▸ **What you have to do**
Only the lines from the one holding "Off - text [19, 1196, 54, 1207]" through the end of the records below are to be reproduced exactly, and pictures are to be omitted.

▸ **Supplied entries**

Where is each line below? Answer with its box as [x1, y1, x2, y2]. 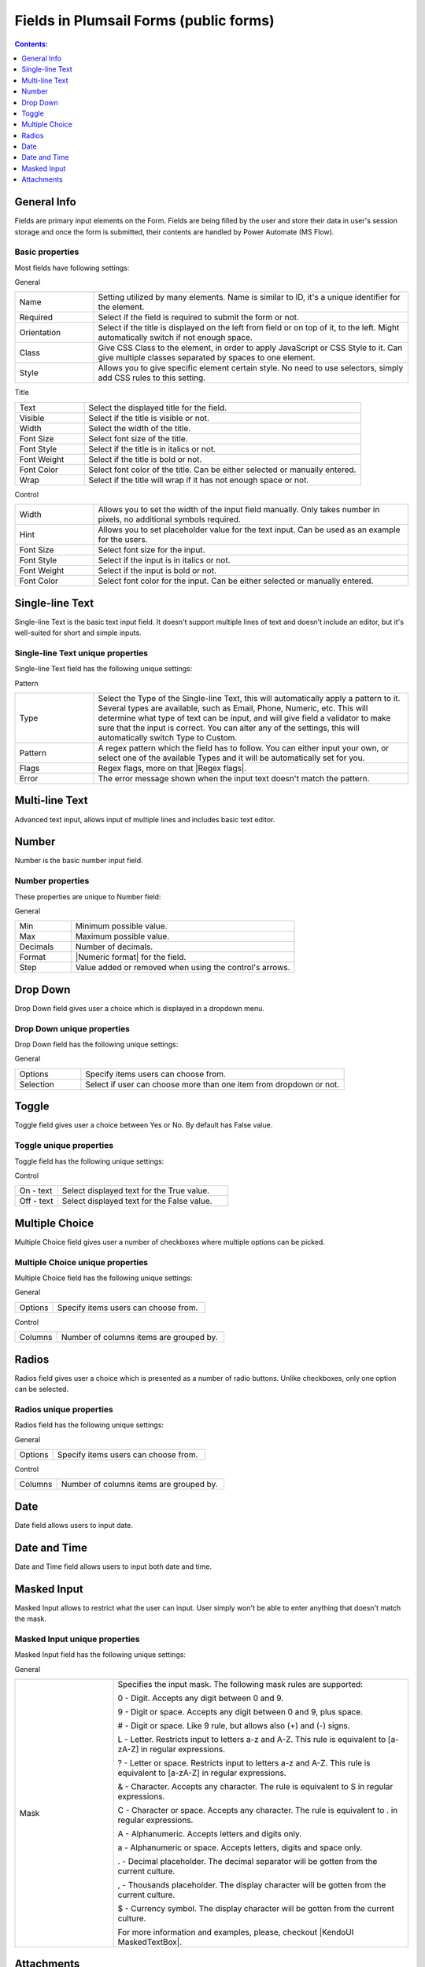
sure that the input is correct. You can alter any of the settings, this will [98, 722, 360, 733]
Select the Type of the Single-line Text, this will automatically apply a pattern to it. [98, 693, 401, 704]
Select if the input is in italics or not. [98, 555, 231, 566]
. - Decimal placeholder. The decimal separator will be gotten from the [117, 1855, 378, 1866]
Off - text [19, 1196, 54, 1207]
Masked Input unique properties [14, 1633, 140, 1644]
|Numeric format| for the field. [75, 952, 187, 963]
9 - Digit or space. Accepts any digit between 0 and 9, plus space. [117, 1706, 364, 1717]
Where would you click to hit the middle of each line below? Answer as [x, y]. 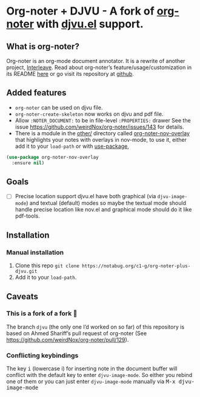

▸ **Expected answer**
Off - text [19, 1196, 54, 1207]
Masked Input unique properties [14, 1633, 140, 1644]
|Numeric format| for the field. [75, 952, 187, 963]
9 - Digit or space. Accepts any digit between 0 and 9, plus space. [117, 1706, 364, 1717]
Where would you click to hit the middle of each line below? Answer as [x, y]. 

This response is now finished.